27 -------------------------------------------------------------------------------- Table of Contents Stock-Based Compensation We account for stock-based compensation in accordance with Accounting Standards Codification, or ASC, 718, Stock Compensation. As such, all share-based payments to employees, including grants of stock options, restricted stock and restricted stock units, are recognized in the statement of operations based on their fair values as of the date of grant. During the six months ended June 30, 2012, in lieu of a portion of cash bonuses related to our 2012 and 2013 bonus plans, we granted 1,023,010 shares of nonvested restricted stock to certain executives and non-executive employees that contain performance-based vesting conditions. These awards will vest in equal installments in 2013 and 2014 if the performance conditions are achieved. If the employee who received the restricted stock leaves the company prior to the vesting date for any reason, the shares of restricted stock will be forfeited and returned to us. In addition, in December 2011, we granted 283,334 shares of nonvested restricted stock to certain non-executive employees that contained performance-based vesting conditions in lieu of a portion of cash bonuses related to our 2012 and 2013 bonus plan. The performance conditions associated with the December 2011 grant were modified during the three months ended March 31, 2012. As a result of these grants of nonvested restricted stock, we anticipate that, on a per employee basis, stock-based compensation expense will increase with a corresponding decrease in cash compensation expense.

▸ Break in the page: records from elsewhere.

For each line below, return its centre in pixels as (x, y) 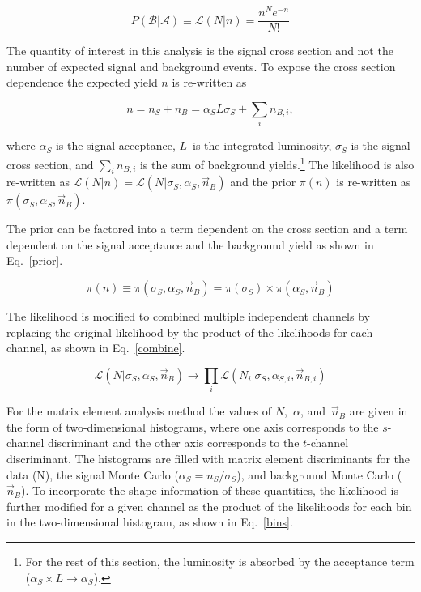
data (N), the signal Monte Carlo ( (93, 474)
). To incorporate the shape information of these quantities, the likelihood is (210, 490)
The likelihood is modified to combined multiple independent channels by (188, 316)
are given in (378, 411)
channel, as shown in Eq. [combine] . (96, 348)
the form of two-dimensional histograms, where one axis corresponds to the (193, 426)
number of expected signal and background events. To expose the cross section (201, 66)
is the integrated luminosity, (262, 145)
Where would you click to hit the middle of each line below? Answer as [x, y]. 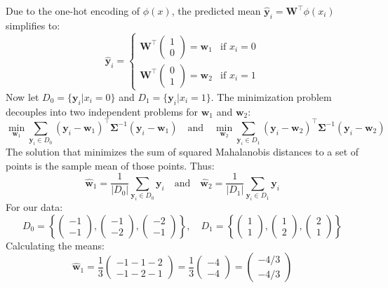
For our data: [34, 207]
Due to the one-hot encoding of [73, 11]
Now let [22, 96]
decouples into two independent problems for [102, 111]
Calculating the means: [55, 245]
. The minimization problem [271, 96]
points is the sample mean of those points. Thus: [110, 165]
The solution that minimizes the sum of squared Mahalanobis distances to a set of [182, 152]
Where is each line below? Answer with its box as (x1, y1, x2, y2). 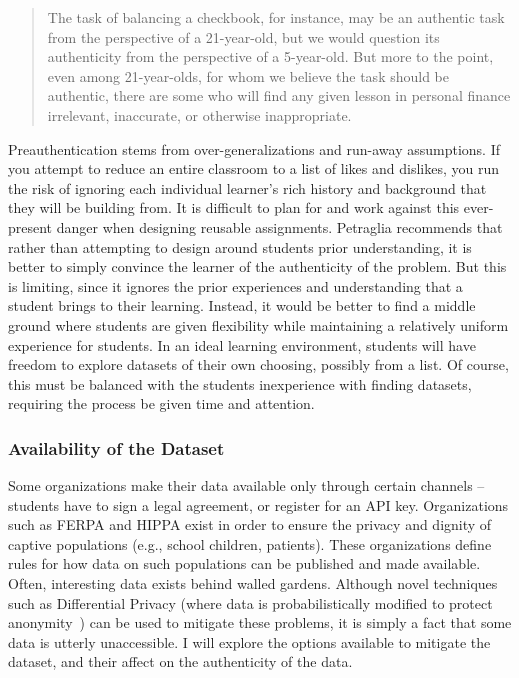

For the three months ended June 30, 2012 and 2011, we recorded expenses of approximately $3.3 million and $3.8 million, respectively, in connection with share-based payment awards to employees and non-employees. For the six months ended June 30, 2012 and 2011, we recorded expenses of approximately $6.7 million and $7.3 million, respectively, in connection with share-based payment awards to employees and non-employees. With respect to option grants through June 30, 2012, a future expense of non-vested options of approximately $2.6 million is expected to be recognized over a weighted average period of 1.7 years. For non-vested restricted stock and restricted stock units subject to service-based vesting conditions outstanding as of June 30, 2012, we had $8.9 million of unrecognized stock-based compensation expense, which is expected to be recognized over a weighted average period of 2.3 years. For non-vested restricted stock subject to performance-based vesting conditions outstanding and that were probable of vesting as of June 30, 2012, we had $6.8 million of unrecognized stock-based compensation expense, which is expected to be recognized over a weighted average period of 1.5 years. For non-vested restricted stock subject to outstanding performance-based vesting conditions that were not probable of vesting as of June 30, 2012, we had $1.5 million of unrecognized stock-based compensation expense. If and when any additional portion of our outstanding equity awards is deemed probable to vest, we will reflect the effect of the change in estimate in the period of change by recording a cumulative catch-up adjustment to retroactively apply the new estimate.

Other Income and Expense, Net Other income and expense consist primarily of gain or loss on transactions designated in currencies other than our or our subsidiaries' functional currency, interest income earned on cash balances, and other non-operating income and expense. We historically have invested our cash in money market funds, treasury funds, commercial paper, and municipal bonds.

Interest Expense Interest expense primarily consists of fees associated with our $50.0 million senior secured revolving credit facility pursuant to an amended and restated credit agreement with Silicon Valley Bank, or SVB, which we refer to as the 2012 credit facility. Interest expense also consists of fees associated with issuing letters of credit and other financial assurances.